In [None]:
# pyspark와 연동(이유: 데이터의 수가 엄청 많음)
import requests
import secret
from bs4 import BeautifulSoup
from pprint import pprint
import xmltodict

from datetime import datetime, date, timedelta
import findspark
findspark.init()
from pyspark.sql import SparkSession
from pyspark.sql.types import StructType, StructField, StringType, DoubleType

def create_spark_session():
    return SparkSession.builder.master("local[*]").config("spark.driver.extraClassPath","C:/spark/spark-3.1.2-bin-hadoop2.7/jars/mysql-connector-java-8.0.28").appName("pyspark").getOrCreate()

# 1. xml데이터 파싱
def parse_xml_data(xml_content):
    xml_obj = xmltodict.parse(xml_content)
    charger_stations = xml_obj['SeoulRtd.citydata']['CITYDATA']['CHARGER_STTS']['CHARGER_STTS']
    return charger_stations

# 2. 충전소 및 충전기 스키마 정의 -> 데이터프레임 변환
def convert_to_dataframe(charger_stations):
    # 충전소 스키마
    station_schema = StructType([
        StructField("STAT_NM", StringType(), True), # 전기차충전소명
        StructField("STAT_ID", StringType(), True), # 전기차충전소ID
        StructField("STAT_ADDR", StringType(), True), #전기차충전소주소
        StructField("STAT_X", DoubleType(), True), #전기차충전소X좌표(경도)
        StructField("STAT_Y", DoubleType(), True), #전기차충전소Y좌표(위도)
        StructField("STAT_USETIME", StringType(), True), #전기차충전소 운영시간
        StructField("STAT_PARKPAY", StringType(), True), #전기차충전소 주차료 유무료 여부
        StructField("STAT_LIMITYN", StringType(), True), # 전기차충전소 이용자 제한
        StructField("STAT_LIMITDETAIL", StringType(), True), #전기차충전소 이용제한 사유
        StructField("STAT_KINDDETAIL", StringType(), True) #전기차충전소 상세유형
        ])
    
    # 충전기 스키마
    charger_schema = StringType([
        StructField("STAT_ID", StringType(), True), # 전기차충전소ID
        StructField("CHARGER_ID", StringType(), True), # 충전기 ID
        StructField("CHARGER_TYPE", StringType(), True), # 충전기 타입
        StructField("CHARGER_STAT", StringType(), True), # 충전기 상태
        StructField("STATUPDDT", StringType(), True), # 충전기 상태 갱신일시
        StructField("LASTTSDT", StringType(), True), # 충전기 마지막 충전시작일시
        StructField("LASTTEDT", StringType(), True), # 충전기 마지막 충전종료일시
        StructField("NOWTSDT", StringType(), True), # 충전기 충전중 시작일시
        StructField("OUTPUT", StringType(), True), # 충전기 충전용량
        StructField("METHOD", StringType(), True) # 충전기 충전방식
    ])
    
    station_data = []
    charger_data = []

    for station in charger_stations:
        station_info = (
            station['STAT_NM'], station['STAT_ID'], station['STAT_ADDR'],
            station['STAT_X'], station['STAT_Y'], station['STAT_USETIME'],
            station['STAT_PARKPAY'], station['STAT_LIMITYN'],
            station['STAT_LIMITDETAIL'], station['STAT_KINDDETAIL']
        )
        station_data.append(station_info)

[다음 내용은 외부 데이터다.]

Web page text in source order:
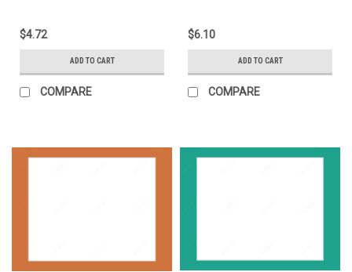
$4.72
ADD TO CART
COMPARE
$6.10
ADD TO CART
COMPARE
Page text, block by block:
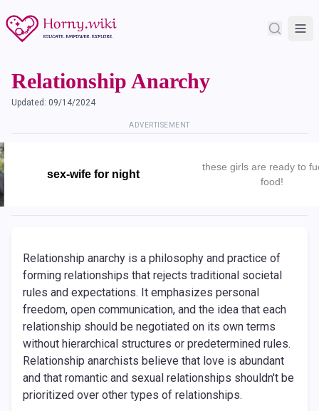
Relationship Anarchy
Updated: 09/14/2024
ADVERTISEMENT
sex-wife for night
these girls are ready to
food!
Relationship anarchy is a philosophy and practice of
forming relationships that rejects traditional societal
rules and expectations. It emphasizes personal
freedom, open communication, and the idea that each
relationship should be negotiated on its own terms
without hierarchical structures or predetermined rules.
Relationship anarchists believe that love is abundant
and that romantic and sexual relationships shouldn't be
prioritized over other types of relationships.
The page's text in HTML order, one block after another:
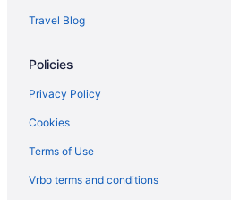
Delta Air Lines Savannah (SAV) to
Delta Air Lines Tampa (TPA) to
Travel Blog
Policies
Privacy Policy
Cookies
Terms of Use
Vrbo terms and conditions
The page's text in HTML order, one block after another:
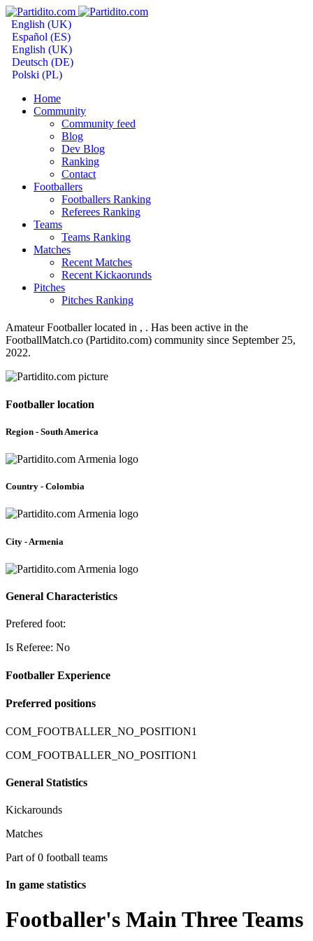
English (UK)
Español (ES)
English (UK)
Deutsch (DE)
Polski (PL)
Home
Community
Community feed
Blog
Dev Blog
Ranking
Contact
Footballers
Footballers Ranking
Referees Ranking
Teams
Teams Ranking
Matches
Recent Matches
Recent Kickaorunds
Pitches
Pitches Ranking
Amateur Footballer located in , . Has been active in the
FootballMatch.co (Partidito.com) community since September 25,
2022.
Footballer location
Region - South America
Country - Colombia
City - Armenia
General Characteristics
Prefered foot:
Is Referee: No
Footballer Experience
Preferred positions
COM_FOOTBALLER_NO_POSITION1
COM_FOOTBALLER_NO_POSITION1
General Statistics
Kickarounds
Matches
Part of 0 football teams
In game statistics
Footballer's Main Three Teams
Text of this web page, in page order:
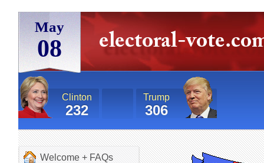
May
08
Clinton
232
Trump
306
Welcome + FAQs
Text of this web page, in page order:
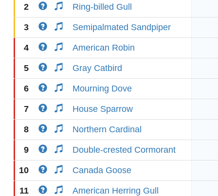
2 Ring-billed Gull
3 Semipalmated Sandpiper
4 American Robin
5 Gray Catbird
6 Mourning Dove
7 House Sparrow
8 Northern Cardinal
9 Double-crested Cormorant
10 Canada Goose
11 American Herring Gull
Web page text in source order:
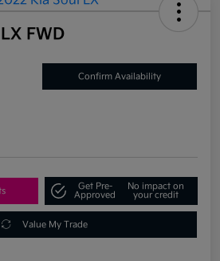
FWD
Confirm Availability
Get Pre-
Approved
No impact on
your credit
Value My Trade
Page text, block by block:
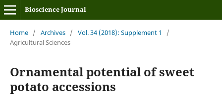
Bioscience Journal
Home / Archives / Vol. 34 (2018): Supplement 1
/
Agricultural Sciences
Ornamental potential of sweet
potato accessions
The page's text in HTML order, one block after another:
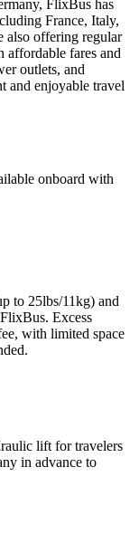
FlixBus has
France, Italy,
also offering regular
affordable fares and
outlets, and
and enjoyable travel
onboard with
to 25lbs/11kg) and
Excess
with limited space
lift for travelers
in advance to
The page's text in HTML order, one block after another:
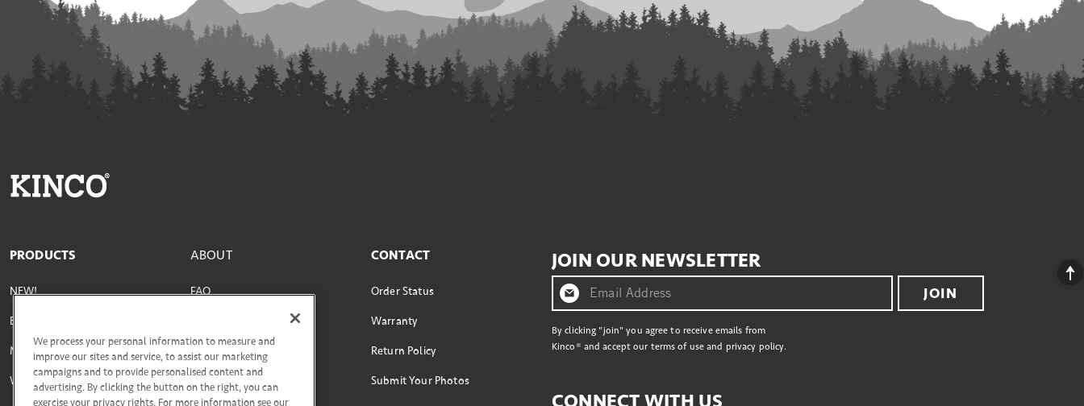
PRODUCTS
NEW!
Best Sellers
Men's
Women's
ABOUT
FAQ
Size Guide
Social Responsibility
CONTACT
Order Status
Warranty
Return Policy
Submit Your Photos
JOIN OUR NEWSLETTER
JOIN
By clicking "join" you agree to receive emails from
Kinco® and accept our terms of use and privacy policy.
We process your personal information to measure and
improve our sites and service, to assist our marketing
campaigns and to provide personalised content and
advertising. By clicking the button on the right, you can
exercise your privacy rights. For more information see our
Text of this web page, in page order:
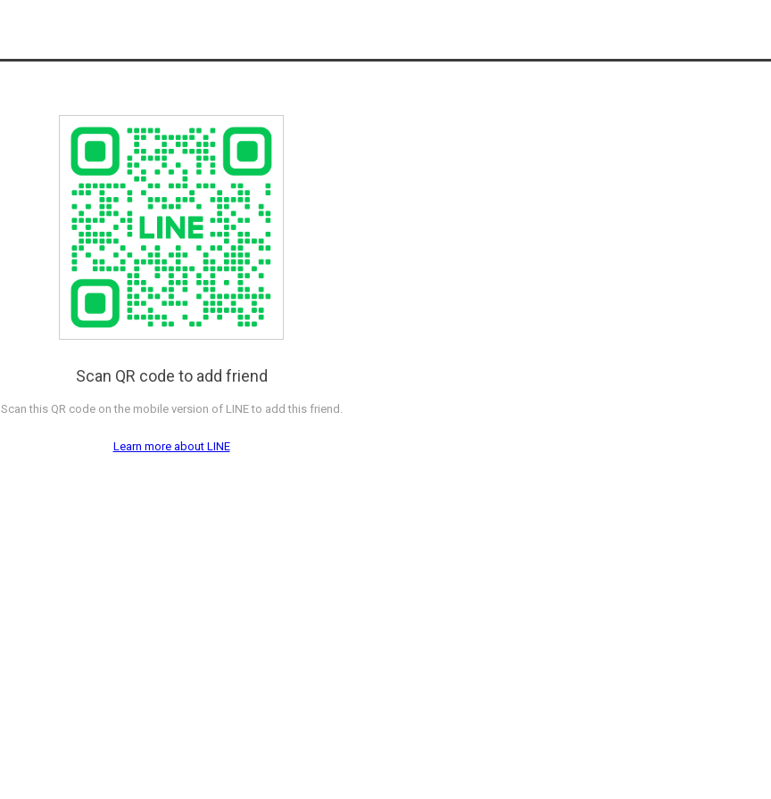
Scan QR code to add friend
Scan this QR code on the mobile version of LINE to add this friend.
Learn more about LINE
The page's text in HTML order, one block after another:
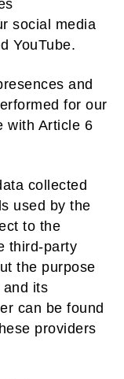
social media
YouTube.
and
for our
with Article 6
collected
used by the
to the
third-party
the purpose
and its
can be found
providers
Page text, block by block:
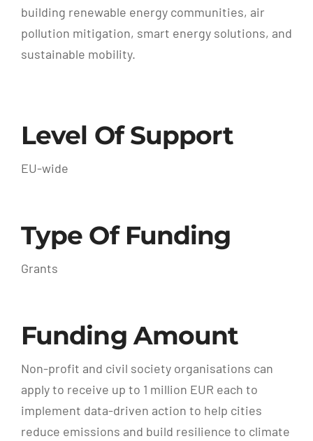
building renewable energy communities, air
pollution mitigation, smart energy solutions, and
sustainable mobility.
Level Of Support
EU-wide
Type Of Funding
Grants
Funding Amount
Non-profit and civil society organisations can
apply to receive up to 1 million EUR each to
implement data-driven action to help cities
reduce emissions and build resilience to climate
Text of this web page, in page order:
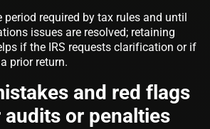
period required by tax rules and until
issues are resolved; retaining
if the IRS requests clarification or if
prior return.
and red flags
or penalties
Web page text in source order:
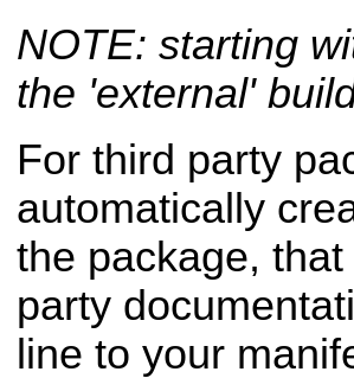
NOTE: starting
the 'external'
For third party
automatically
the package,
party
line to your

        charger_details = station['CHARGER_DETAIL']['CHARGER_DETAIL']
        for charger_detail in charger_details:
            try:
                charger_info = (
                    station['STAT_ID'],
                    charger_detail['CHARGER_ID'], charger_detail['CHARGER_TYPE'],
                    charger_detail['CHARGER_STAT'], charger_detail['STATUPDDT'],
                    charger_detail['LASTTSDT'], charger_detail['LASTTEDT'],
                    charger_detail['NOWTSDT'], charger_detail['OUTPUT'],
                    charger_detail['METHOD']
                )
                charger_data.append(charger_info)
            except TypeError:
                print("충전기 정보가 없습니다.")
                continue
            
    spark = create_spark_session("ChargerDataConversion")
    station_df = spark.createDataFrame(station_data, schema=station_schema)
    charger_df = spark.createDataFrame(charger_data, schema=charger_schema)
    
    return station_df, charger_df

# 3. 해당 데이터프레임 SQL에 삽입



# 4. 데이터 가공해서 SQL에 삽입



# 0. Main
def main():
    KEY = secret.get_api_key()
    STARTNUM = 1
    ENDNUM = 3
    url = f"http://openapi.seoul.go.kr:8088/{KEY}/xml/citydata/{STARTNUM}/{ENDNUM}/광화문·덕수궁"
    res = requests.get(url=url)
    content = res.text
    charger_stations = parse_xml_data(content)
    
    station_df, charger_df = convert_to_dataframe(charger_stations)
    
    # 데이터프레임 출력
    station_df.show()
    charger_df.show()
    
    # SparkSession 종료
    spark.stop()

if __name__ == "__main__":
    main()